-- Information supplied --
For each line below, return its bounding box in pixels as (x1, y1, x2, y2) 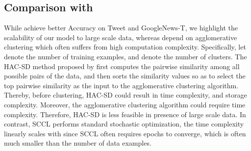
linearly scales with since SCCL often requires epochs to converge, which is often (4, 128, 246, 138)
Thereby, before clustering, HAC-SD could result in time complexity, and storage (4, 90, 247, 100)
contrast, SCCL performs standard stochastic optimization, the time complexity (4, 119, 244, 129)
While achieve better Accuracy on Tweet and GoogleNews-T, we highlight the (4, 23, 238, 33)
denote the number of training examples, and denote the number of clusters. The (4, 51, 247, 61)
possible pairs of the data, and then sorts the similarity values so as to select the (4, 71, 246, 81)
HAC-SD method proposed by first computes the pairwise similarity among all (4, 61, 240, 71)
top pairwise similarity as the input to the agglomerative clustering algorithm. (4, 80, 239, 90)
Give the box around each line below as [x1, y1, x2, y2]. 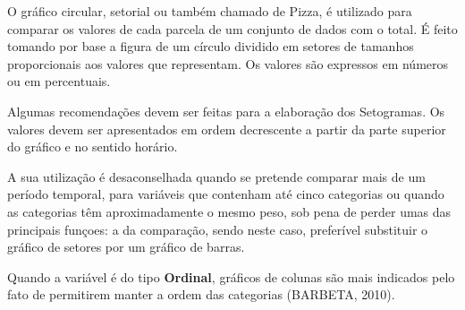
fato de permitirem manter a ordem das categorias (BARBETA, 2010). [7, 285, 395, 304]
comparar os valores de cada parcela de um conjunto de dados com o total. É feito [7, 19, 458, 38]
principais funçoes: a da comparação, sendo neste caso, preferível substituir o [7, 220, 428, 238]
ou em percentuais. [7, 72, 111, 90]
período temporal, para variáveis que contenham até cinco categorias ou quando [7, 185, 444, 203]
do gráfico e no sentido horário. [7, 137, 178, 156]
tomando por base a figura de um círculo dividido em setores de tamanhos [7, 37, 414, 56]
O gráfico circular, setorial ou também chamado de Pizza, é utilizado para [7, 2, 412, 20]
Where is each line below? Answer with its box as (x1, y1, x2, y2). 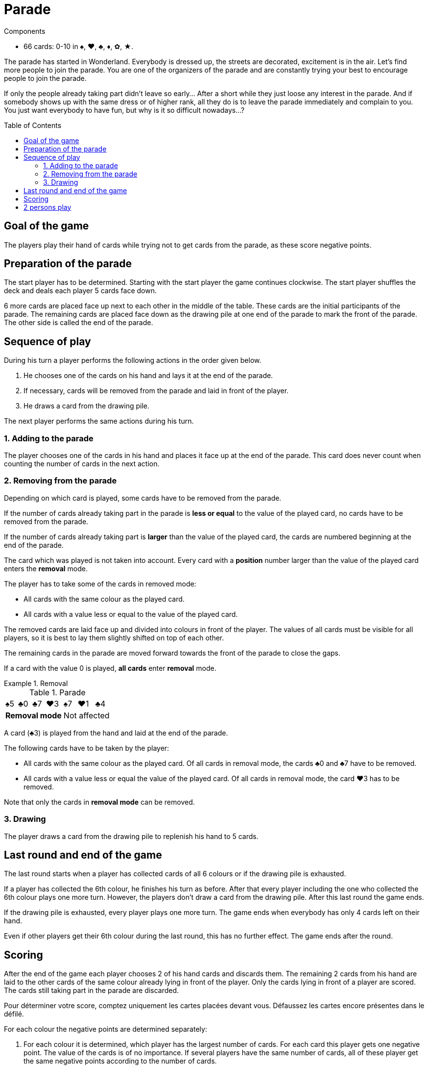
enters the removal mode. (4, 564, 88, 573)
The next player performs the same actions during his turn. (4, 417, 194, 426)
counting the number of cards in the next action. (4, 459, 160, 468)
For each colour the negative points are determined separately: (4, 1025, 207, 1034)
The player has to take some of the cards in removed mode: (4, 579, 196, 588)
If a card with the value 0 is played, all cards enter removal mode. (4, 663, 216, 672)
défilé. (4, 1010, 24, 1018)
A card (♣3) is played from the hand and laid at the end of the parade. (4, 728, 228, 737)
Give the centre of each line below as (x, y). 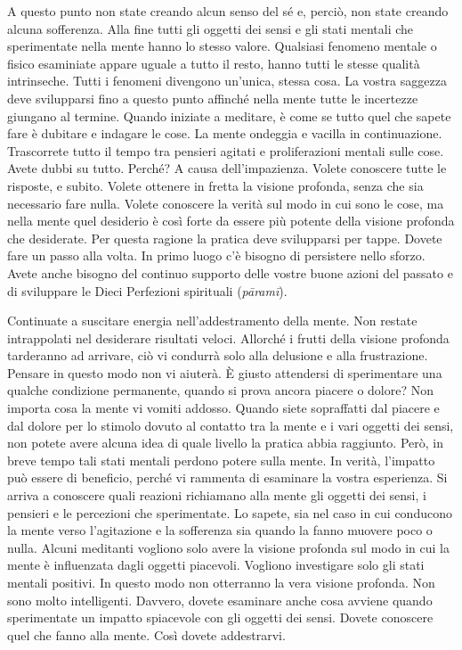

-- What to produce --
Whenever the word "player" turns up in a line of the listing above, copy the line.

-- Response --
The next player performs the same actions during his turn. (4, 417, 194, 426)
The player has to take some of the cards in removed mode: (4, 579, 196, 588)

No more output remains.